[Saved data entries]

_ _ _ _ _

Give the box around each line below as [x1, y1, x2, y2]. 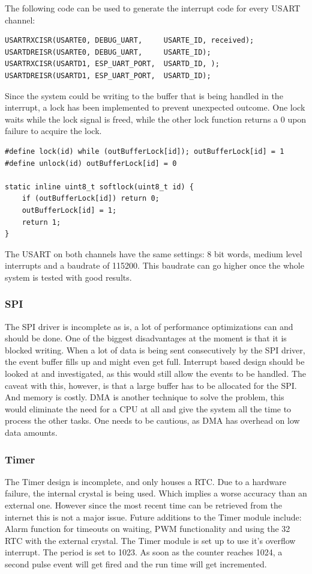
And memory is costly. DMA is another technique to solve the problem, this [5, 391, 284, 403]
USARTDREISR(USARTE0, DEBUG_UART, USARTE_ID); [5, 47, 211, 56]
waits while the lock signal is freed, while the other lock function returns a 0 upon [5, 112, 307, 125]
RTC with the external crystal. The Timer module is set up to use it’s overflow [5, 534, 296, 546]
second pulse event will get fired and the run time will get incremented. [5, 558, 267, 570]
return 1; [22, 218, 61, 227]
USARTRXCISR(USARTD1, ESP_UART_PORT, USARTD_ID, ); [5, 60, 220, 69]
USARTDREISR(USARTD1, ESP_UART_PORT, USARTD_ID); [5, 71, 211, 80]
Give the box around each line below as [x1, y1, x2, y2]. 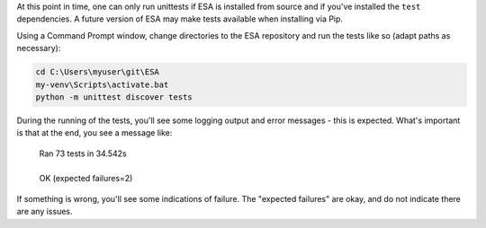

_ _ _ _ _

# REQUIRED ACTION
Transcribe exactly the lines running from the line with "USARTDREISR(USARTD1, ESP_UART_PORT, USARTD_ID);" to the last line of the entries. Pictures stay out of the copy.

# REPLY TO THE EXERCISE
USARTDREISR(USARTD1, ESP_UART_PORT, USARTD_ID); [5, 71, 211, 80]
Give the box around each line below as [x1, y1, x2, y2]. 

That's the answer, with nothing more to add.